There is plenty to like about Gradle. Plenty of bloggers have been singing its praises for build. But I see less discussion of it’s usefulness in the deployment pipeline. When in developer role, Groovy is my language of choice.. When I switch to my operations role, I prefer to stay in Groovy. Call me lazy, but I’ve never gotten as proficient with bash as I am with Groovy. Gradle provides a great way to collect and manage scripts for operations.

Gradle Advantages for ops Scripting

When your scripting, you invariably have dependencies that the script requires. Using gradle wrapper, Gradle itself and all your dependencies can be acquired for free. Whether you’re deploying to a JEE container, creating databases or emailing notifications, the bits you need are just a dependency away. The richness of Gradle plugins and the entire GDK/JDK and libraries means anything you need are right at hand.

Although I usually script without an IDE, for more sophisticated scripts, having full IDE support with code completion and refactoring can be valuable.

Continuous Deployment with Bamboo and Gradle

We’ve used Atlassian’s Bamboo for years for build and formerly used the "build plans" to also manage deployment by treating "Stages" as build/deployment. But it was always difficult handling multiple environments (QA, Staging, Production) via build plans.

Bamboo’s (v5?) formal support for Deployment projects makes true Continuous Deployment much more manageable. However, although I love Bamboo, I always felt at the mercy of the plugin developers. The bundled and third-party plugins never seem to do exactly what I want. Further, if your deployment depends on Bamboo plugins, then it’s hard to test and run manual deployments.

So these days, I use Bamboo to define environments and move the build artifacts around and have Bamboo execute Gradle tasks for the actual deployments. For example, instead of using Bamboo’s Tomcat plugin, the Gradle Cargo plugin provides more flexibility.

I have a special devops VCS repo with my "DevOps" gradle script and deployment related scripts. I only need Bamboo to clone the devops repo and everthing else is provided by the wrapper and dependencies. So I can run my deployments from nearly any box with almost no setup.

Gradle Rules vs Properties

One of the nice features of Gradle that I think goes under used is Rules. Most Gradle examples I see emphasize gradle properties or environment variables for configuration. Certainly, these are very useful. However, over use of properties leads to frequently grep-ing the build script for which property to set. If you run multiple tasks on one line, the number of properties gets unwieldily.

If you use rules for common parameters you can make your tasks self documenting and easier to use. As an example, I recently wanted to implement a "rolling" upgrade of a Tomcat cluster. (See earlier post on Load Balancing)

The requirements for a rolling upgrade are:

  • Put target server in "drain" mode

  • wait for active sessions to terminate

  • undeploy the app

  • deploy the new war

  • put the target back back in service.

  • repeat for each server

Each of these are relatively simple scripting tasks. Let’s take the "wait for active sessions" piece and write rule for it.

First, I hacked up tomcatsessions.groovy. This is a crude little script which uses Tomcat’s manager app to total the number of active sessions on one or more Tomcat servers. I wrote this originally to monitor the load balancing across the servers. With addition of a -w flag, it will "wait" until a given context’s active sessions reaches zero.

With this in place, I just need a gradle task to execute it. The script needs the server and context. Typically, we’d put these in properties and define them on the command line. But a rule gives us a chance to embedded the configuration in the task name. (My script also needs a manager username/password. Those should be gradle or external properties, but are hard-code in this version).

A rule can be thought of as the Gradle equivalent to Groovy’s missingMethod(). When Gradle sees a task it doesn’t recognize, it calls each rule with the task name. Each rule gets a chance to define the task dynamically. If the tasks exists afterwards, then it behaves like any other task. That is, it can be executed or referenced in a dependsOn() or extended with doLast().

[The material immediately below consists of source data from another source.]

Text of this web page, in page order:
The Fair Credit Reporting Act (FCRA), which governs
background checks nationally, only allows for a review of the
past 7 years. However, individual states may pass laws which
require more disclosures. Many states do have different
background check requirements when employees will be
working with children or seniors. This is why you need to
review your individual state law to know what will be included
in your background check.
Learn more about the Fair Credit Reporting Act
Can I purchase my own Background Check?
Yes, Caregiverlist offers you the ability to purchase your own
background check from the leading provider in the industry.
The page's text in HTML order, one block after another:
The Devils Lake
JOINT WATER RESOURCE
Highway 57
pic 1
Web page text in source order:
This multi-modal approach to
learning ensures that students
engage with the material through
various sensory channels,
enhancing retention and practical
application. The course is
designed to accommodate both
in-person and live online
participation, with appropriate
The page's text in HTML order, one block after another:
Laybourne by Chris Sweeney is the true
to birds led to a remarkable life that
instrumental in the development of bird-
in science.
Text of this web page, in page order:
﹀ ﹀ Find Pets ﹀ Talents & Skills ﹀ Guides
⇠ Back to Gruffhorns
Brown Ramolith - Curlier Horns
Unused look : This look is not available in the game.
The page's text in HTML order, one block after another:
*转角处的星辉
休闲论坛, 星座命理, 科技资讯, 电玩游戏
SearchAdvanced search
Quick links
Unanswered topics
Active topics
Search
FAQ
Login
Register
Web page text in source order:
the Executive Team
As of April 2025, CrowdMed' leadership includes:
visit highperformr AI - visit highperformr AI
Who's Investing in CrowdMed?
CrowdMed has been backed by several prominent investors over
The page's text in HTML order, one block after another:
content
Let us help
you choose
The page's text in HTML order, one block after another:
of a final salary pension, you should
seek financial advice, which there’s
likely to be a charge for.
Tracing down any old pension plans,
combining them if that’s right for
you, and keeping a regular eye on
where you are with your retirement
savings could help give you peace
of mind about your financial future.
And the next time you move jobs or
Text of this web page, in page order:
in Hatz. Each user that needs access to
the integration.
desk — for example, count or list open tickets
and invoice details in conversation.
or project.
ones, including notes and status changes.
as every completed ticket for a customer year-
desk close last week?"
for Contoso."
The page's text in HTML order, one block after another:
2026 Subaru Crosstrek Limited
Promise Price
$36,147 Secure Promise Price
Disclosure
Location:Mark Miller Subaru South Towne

So to create a rule that invokes my script and waits for zero active session, I do:

tasks.addRule("Pattern: waitFor<context>SessionsOn<server>: Stall until zero sessions on Tomcat server at /context") { String taskName ->

    def matcher = ( taskName =~ /waitFor(.*?)SessionsOn(.*)/ )
    if (matcher.matches()) {
        def (context,server) = matcher[0][1..2]

        task(type: JavaExec, taskName) {
            description "Wait for /$context Sessions on Tomcat $server to terminate"
            main = 'devops.tomcatsessions'
            classpath = sourceSets.main.runtimeClasspath

            args "-c /$context"
            args "-w"
            args "$server"
        }
    }
}

With this in place, I can:

./gradlew waitForMyAppSessionsOnMy-Server-01

If I type ./gradlew tasks I can see all my rules and their syntax without wondering which properties to set.

Using combination of properties and rules can make your build scripts more manageable and easier to read.